- Action item: Give the data below again exactly as it stands. Omit the pictures.

Segment Start: Source data

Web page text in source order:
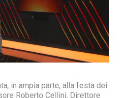
in ampia parte, alla festa dei
Roberto Cellini, Direttore
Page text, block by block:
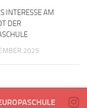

Segment End: Source data

- Output for this task:
Web page text in source order:
in ampia parte, alla festa dei
Roberto Cellini, Direttore
Page text, block by block:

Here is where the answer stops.